About this task ->
Only the text of the records, copied exactly, is wanted; no pictures.

Dataset records ->

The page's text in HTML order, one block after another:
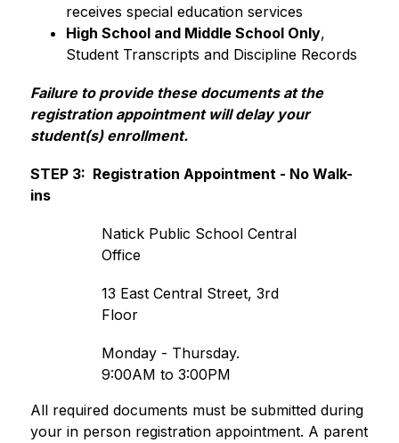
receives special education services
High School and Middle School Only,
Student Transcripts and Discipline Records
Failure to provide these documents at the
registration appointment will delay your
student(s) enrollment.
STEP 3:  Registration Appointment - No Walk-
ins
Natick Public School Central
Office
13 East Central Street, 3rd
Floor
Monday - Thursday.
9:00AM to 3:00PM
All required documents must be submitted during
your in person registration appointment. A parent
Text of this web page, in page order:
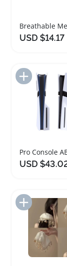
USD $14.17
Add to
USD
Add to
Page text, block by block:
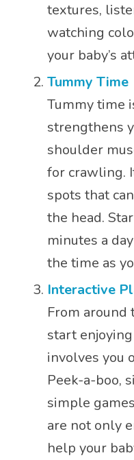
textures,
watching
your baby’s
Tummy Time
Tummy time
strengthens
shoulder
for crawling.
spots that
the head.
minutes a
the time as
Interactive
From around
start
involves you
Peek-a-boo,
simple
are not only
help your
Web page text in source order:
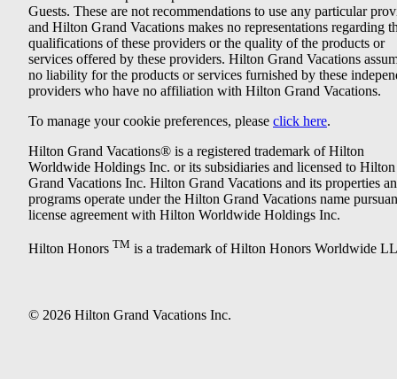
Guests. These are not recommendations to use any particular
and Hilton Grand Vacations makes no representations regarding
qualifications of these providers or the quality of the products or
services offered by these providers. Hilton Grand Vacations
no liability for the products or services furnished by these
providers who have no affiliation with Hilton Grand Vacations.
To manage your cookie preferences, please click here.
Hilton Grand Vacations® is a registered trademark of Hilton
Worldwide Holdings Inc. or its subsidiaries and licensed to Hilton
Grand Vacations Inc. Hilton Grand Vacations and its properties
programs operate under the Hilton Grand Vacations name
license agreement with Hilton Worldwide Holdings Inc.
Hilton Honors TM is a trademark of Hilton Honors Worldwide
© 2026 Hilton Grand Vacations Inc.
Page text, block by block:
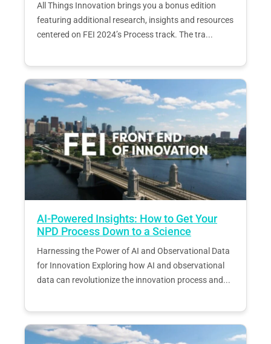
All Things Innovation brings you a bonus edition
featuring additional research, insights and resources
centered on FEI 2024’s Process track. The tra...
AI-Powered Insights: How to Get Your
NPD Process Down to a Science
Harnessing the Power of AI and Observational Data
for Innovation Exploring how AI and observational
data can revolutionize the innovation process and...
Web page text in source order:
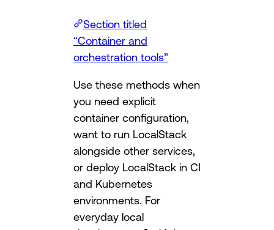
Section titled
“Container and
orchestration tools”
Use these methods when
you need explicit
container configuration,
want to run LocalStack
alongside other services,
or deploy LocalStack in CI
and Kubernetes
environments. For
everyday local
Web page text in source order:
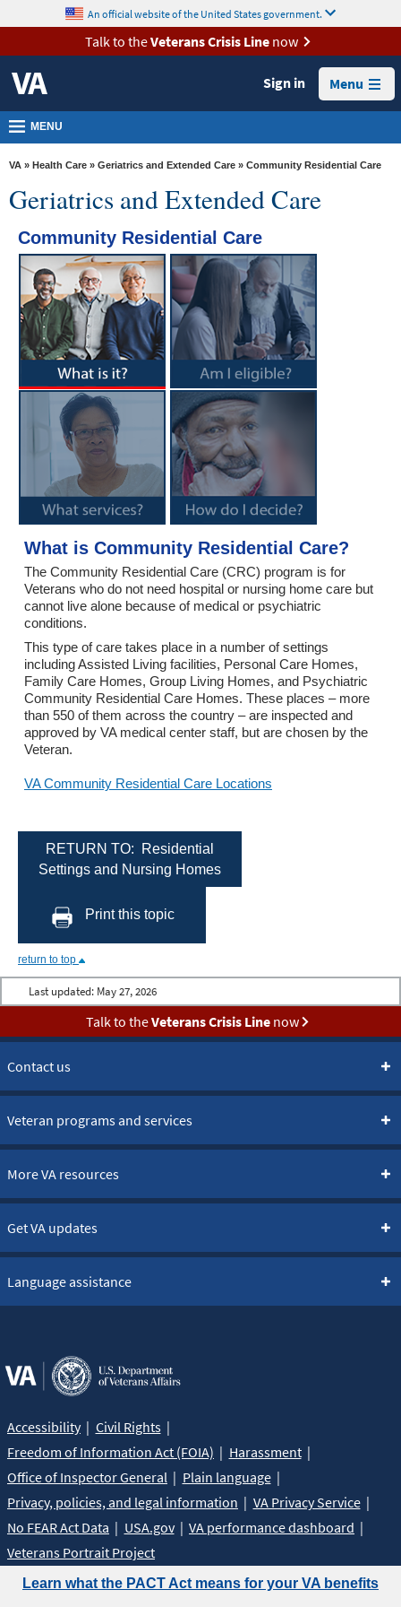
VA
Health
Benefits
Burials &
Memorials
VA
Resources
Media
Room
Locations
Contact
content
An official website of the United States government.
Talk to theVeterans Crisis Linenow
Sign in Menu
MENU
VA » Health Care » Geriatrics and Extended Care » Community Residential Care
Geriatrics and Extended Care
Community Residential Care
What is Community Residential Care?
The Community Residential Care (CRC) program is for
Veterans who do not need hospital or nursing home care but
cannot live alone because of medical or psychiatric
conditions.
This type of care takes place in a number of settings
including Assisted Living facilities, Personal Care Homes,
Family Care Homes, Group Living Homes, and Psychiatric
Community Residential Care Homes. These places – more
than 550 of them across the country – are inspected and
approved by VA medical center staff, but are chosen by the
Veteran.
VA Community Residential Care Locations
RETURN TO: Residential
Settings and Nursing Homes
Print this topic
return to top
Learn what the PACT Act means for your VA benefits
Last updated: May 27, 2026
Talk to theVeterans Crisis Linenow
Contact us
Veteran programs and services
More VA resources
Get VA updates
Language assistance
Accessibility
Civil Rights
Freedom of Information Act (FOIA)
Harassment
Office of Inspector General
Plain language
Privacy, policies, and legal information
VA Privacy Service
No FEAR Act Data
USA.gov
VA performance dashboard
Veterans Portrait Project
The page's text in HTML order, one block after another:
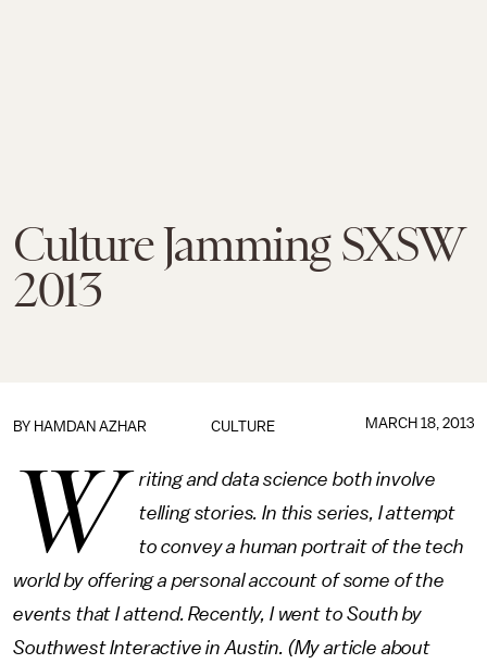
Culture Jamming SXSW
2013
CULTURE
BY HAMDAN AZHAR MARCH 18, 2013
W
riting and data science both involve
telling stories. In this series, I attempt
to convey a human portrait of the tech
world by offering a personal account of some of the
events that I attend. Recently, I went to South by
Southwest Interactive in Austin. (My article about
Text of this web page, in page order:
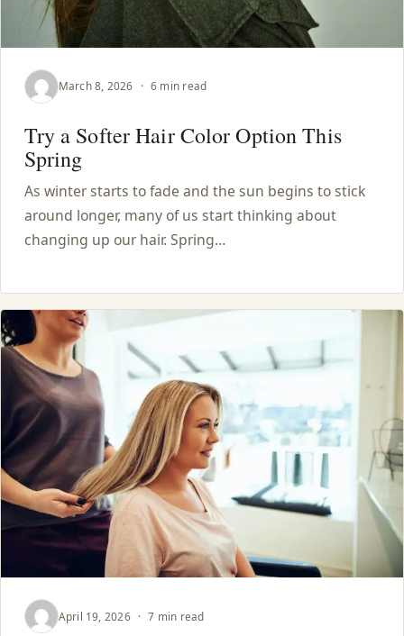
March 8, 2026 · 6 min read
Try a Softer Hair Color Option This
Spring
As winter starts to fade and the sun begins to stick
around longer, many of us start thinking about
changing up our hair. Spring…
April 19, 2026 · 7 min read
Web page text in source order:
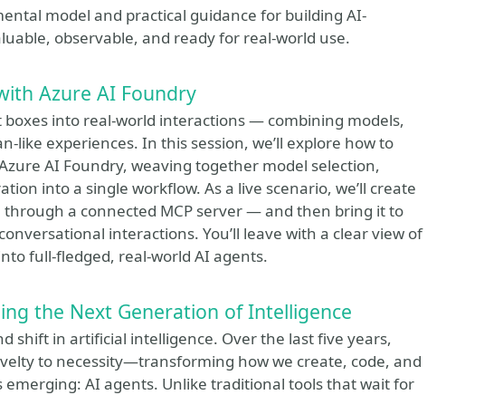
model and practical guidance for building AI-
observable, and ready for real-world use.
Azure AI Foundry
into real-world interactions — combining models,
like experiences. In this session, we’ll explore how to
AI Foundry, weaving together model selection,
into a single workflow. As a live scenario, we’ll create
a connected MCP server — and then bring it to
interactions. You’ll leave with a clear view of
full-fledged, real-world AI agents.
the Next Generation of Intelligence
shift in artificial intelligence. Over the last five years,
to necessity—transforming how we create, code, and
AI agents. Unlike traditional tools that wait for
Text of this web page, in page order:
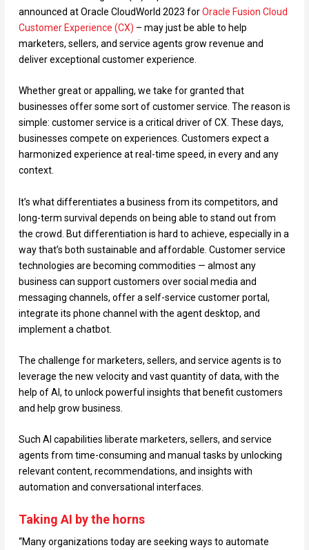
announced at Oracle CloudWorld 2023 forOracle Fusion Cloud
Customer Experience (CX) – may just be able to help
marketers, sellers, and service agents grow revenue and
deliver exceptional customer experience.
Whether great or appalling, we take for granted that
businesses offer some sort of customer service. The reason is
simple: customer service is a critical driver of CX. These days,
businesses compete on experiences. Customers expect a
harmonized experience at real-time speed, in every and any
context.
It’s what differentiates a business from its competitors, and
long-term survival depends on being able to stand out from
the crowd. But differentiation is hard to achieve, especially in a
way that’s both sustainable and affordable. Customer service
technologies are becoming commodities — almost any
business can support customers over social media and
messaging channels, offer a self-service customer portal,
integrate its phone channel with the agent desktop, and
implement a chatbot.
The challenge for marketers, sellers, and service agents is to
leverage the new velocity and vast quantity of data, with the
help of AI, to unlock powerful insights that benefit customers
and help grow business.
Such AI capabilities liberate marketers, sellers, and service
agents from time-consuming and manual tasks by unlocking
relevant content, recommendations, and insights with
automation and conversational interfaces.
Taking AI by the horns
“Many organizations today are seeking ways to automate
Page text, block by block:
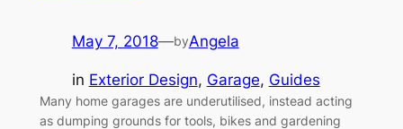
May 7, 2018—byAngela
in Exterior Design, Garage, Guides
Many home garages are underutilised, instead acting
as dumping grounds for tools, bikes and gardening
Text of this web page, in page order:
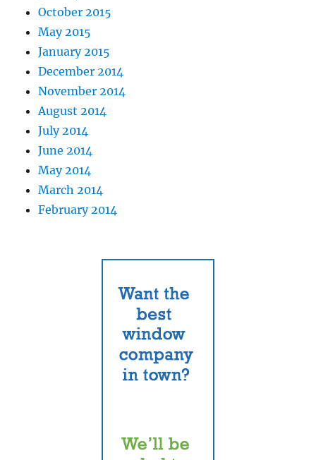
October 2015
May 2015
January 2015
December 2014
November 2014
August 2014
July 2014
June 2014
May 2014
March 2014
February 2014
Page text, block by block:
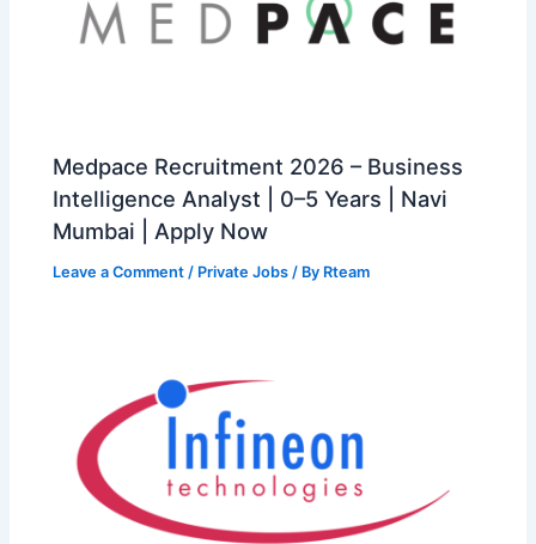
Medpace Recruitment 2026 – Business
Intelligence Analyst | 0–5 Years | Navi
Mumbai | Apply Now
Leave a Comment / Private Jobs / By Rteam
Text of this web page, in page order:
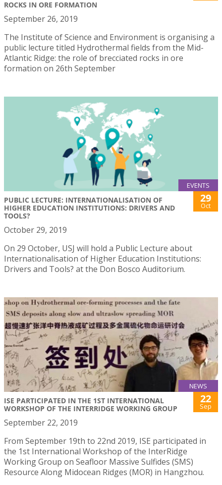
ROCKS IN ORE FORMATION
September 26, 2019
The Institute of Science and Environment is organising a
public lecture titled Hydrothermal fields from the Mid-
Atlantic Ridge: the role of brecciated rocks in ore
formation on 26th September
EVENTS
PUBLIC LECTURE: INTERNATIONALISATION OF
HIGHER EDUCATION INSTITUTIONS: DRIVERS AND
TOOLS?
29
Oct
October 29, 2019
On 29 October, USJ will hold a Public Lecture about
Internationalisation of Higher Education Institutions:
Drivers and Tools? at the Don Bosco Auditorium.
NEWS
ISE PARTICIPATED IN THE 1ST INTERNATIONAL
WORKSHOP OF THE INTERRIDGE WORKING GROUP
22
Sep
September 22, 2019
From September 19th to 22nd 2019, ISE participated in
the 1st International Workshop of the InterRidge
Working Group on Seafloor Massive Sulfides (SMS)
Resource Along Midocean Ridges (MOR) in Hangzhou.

Written response ->
The page's text in HTML order, one block after another:
receives special education services
High School and Middle School Only,
Student Transcripts and Discipline Records
Failure to provide these documents at the
registration appointment will delay your
student(s) enrollment.
STEP 3:  Registration Appointment - No Walk-
ins
Natick Public School Central
Office
13 East Central Street, 3rd
Floor
Monday - Thursday.
9:00AM to 3:00PM
All required documents must be submitted during
your in person registration appointment. A parent
Text of this web page, in page order:
USD $14.17
Add to
USD
Add to
Page text, block by block:
textures,
watching
your baby’s
Tummy Time
Tummy time
strengthens
shoulder
for crawling.
spots that
the head.
minutes a
the time as
Interactive
From around
start
involves you
Peek-a-boo,
simple
are not only
help your
Web page text in source order:
Guests. These are not recommendations to use any particular
and Hilton Grand Vacations makes no representations regarding
qualifications of these providers or the quality of the products or
services offered by these providers. Hilton Grand Vacations
no liability for the products or services furnished by these
providers who have no affiliation with Hilton Grand Vacations.
To manage your cookie preferences, please click here.
Hilton Grand Vacations® is a registered trademark of Hilton
Worldwide Holdings Inc. or its subsidiaries and licensed to Hilton
Grand Vacations Inc. Hilton Grand Vacations and its properties
programs operate under the Hilton Grand Vacations name
license agreement with Hilton Worldwide Holdings Inc.
Hilton Honors TM is a trademark of Hilton Honors Worldwide
© 2026 Hilton Grand Vacations Inc.
Page text, block by block:
All Things Innovation brings you a bonus edition
featuring additional research, insights and resources
centered on FEI 2024’s Process track. The tra...
AI-Powered Insights: How to Get Your
NPD Process Down to a Science
Harnessing the Power of AI and Observational Data
for Innovation Exploring how AI and observational
data can revolutionize the innovation process and...
Web page text in source order:
Section titled
“Container and
orchestration tools”
Use these methods when
you need explicit
container configuration,
want to run LocalStack
alongside other services,
or deploy LocalStack in CI
and Kubernetes
environments. For
everyday local
Web page text in source order:
VA
Health
Benefits
Burials &
Memorials
VA
Resources
Media
Room
Locations
Contact
content
An official website of the United States government.
Talk to theVeterans Crisis Linenow
Sign in Menu
MENU
VA » Health Care » Geriatrics and Extended Care » Community Residential Care
Geriatrics and Extended Care
Community Residential Care
What is Community Residential Care?
The Community Residential Care (CRC) program is for
Veterans who do not need hospital or nursing home care but
cannot live alone because of medical or psychiatric
conditions.
This type of care takes place in a number of settings
including Assisted Living facilities, Personal Care Homes,
Family Care Homes, Group Living Homes, and Psychiatric
Community Residential Care Homes. These places – more
than 550 of them across the country – are inspected and
approved by VA medical center staff, but are chosen by the
Veteran.
VA Community Residential Care Locations
RETURN TO: Residential
Settings and Nursing Homes
Print this topic
return to top
Learn what the PACT Act means for your VA benefits
Last updated: May 27, 2026
Talk to theVeterans Crisis Linenow
Contact us
Veteran programs and services
More VA resources
Get VA updates
Language assistance
Accessibility
Civil Rights
Freedom of Information Act (FOIA)
Harassment
Office of Inspector General
Plain language
Privacy, policies, and legal information
VA Privacy Service
No FEAR Act Data
USA.gov
VA performance dashboard
Veterans Portrait Project
The page's text in HTML order, one block after another:
Culture Jamming SXSW
2013
CULTURE
BY HAMDAN AZHAR MARCH 18, 2013
W
riting and data science both involve
telling stories. In this series, I attempt
to convey a human portrait of the tech
world by offering a personal account of some of the
events that I attend. Recently, I went to South by
Southwest Interactive in Austin. (My article about
Text of this web page, in page order:
March 8, 2026 · 6 min read
Try a Softer Hair Color Option This
Spring
As winter starts to fade and the sun begins to stick
around longer, many of us start thinking about
changing up our hair. Spring…
April 19, 2026 · 7 min read
Web page text in source order:
model and practical guidance for building AI-
observable, and ready for real-world use.
Azure AI Foundry
into real-world interactions — combining models,
like experiences. In this session, we’ll explore how to
AI Foundry, weaving together model selection,
into a single workflow. As a live scenario, we’ll create
a connected MCP server — and then bring it to
interactions. You’ll leave with a clear view of
full-fledged, real-world AI agents.
the Next Generation of Intelligence
shift in artificial intelligence. Over the last five years,
to necessity—transforming how we create, code, and
AI agents. Unlike traditional tools that wait for
Text of this web page, in page order:
announced at Oracle CloudWorld 2023 forOracle Fusion Cloud
Customer Experience (CX) – may just be able to help
marketers, sellers, and service agents grow revenue and
deliver exceptional customer experience.
Whether great or appalling, we take for granted that
businesses offer some sort of customer service. The reason is
simple: customer service is a critical driver of CX. These days,
businesses compete on experiences. Customers expect a
harmonized experience at real-time speed, in every and any
context.
It’s what differentiates a business from its competitors, and
long-term survival depends on being able to stand out from
the crowd. But differentiation is hard to achieve, especially in a
way that’s both sustainable and affordable. Customer service
technologies are becoming commodities — almost any
business can support customers over social media and
messaging channels, offer a self-service customer portal,
integrate its phone channel with the agent desktop, and
implement a chatbot.
The challenge for marketers, sellers, and service agents is to
leverage the new velocity and vast quantity of data, with the
help of AI, to unlock powerful insights that benefit customers
and help grow business.
Such AI capabilities liberate marketers, sellers, and service
agents from time-consuming and manual tasks by unlocking
relevant content, recommendations, and insights with
automation and conversational interfaces.
Taking AI by the horns
“Many organizations today are seeking ways to automate
Page text, block by block:
May 7, 2018—byAngela
in Exterior Design, Garage, Guides
Many home garages are underutilised, instead acting
as dumping grounds for tools, bikes and gardening
Text of this web page, in page order:
October 2015
May 2015
January 2015
December 2014
November 2014
August 2014
July 2014
June 2014
May 2014
March 2014
February 2014
Page text, block by block:
Medpace Recruitment 2026 – Business
Intelligence Analyst | 0–5 Years | Navi
Mumbai | Apply Now
Leave a Comment / Private Jobs / By Rteam
Text of this web page, in page order:
ROCKS IN ORE FORMATION
September 26, 2019
The Institute of Science and Environment is organising a
public lecture titled Hydrothermal fields from the Mid-
Atlantic Ridge: the role of brecciated rocks in ore
formation on 26th September
EVENTS
PUBLIC LECTURE: INTERNATIONALISATION OF
HIGHER EDUCATION INSTITUTIONS: DRIVERS AND
TOOLS?
29
Oct
October 29, 2019
On 29 October, USJ will hold a Public Lecture about
Internationalisation of Higher Education Institutions:
Drivers and Tools? at the Don Bosco Auditorium.
NEWS
ISE PARTICIPATED IN THE 1ST INTERNATIONAL
WORKSHOP OF THE INTERRIDGE WORKING GROUP
22
Sep
September 22, 2019
From September 19th to 22nd 2019, ISE participated in
the 1st International Workshop of the InterRidge
Working Group on Seafloor Massive Sulfides (SMS)
Resource Along Midocean Ridges (MOR) in Hangzhou.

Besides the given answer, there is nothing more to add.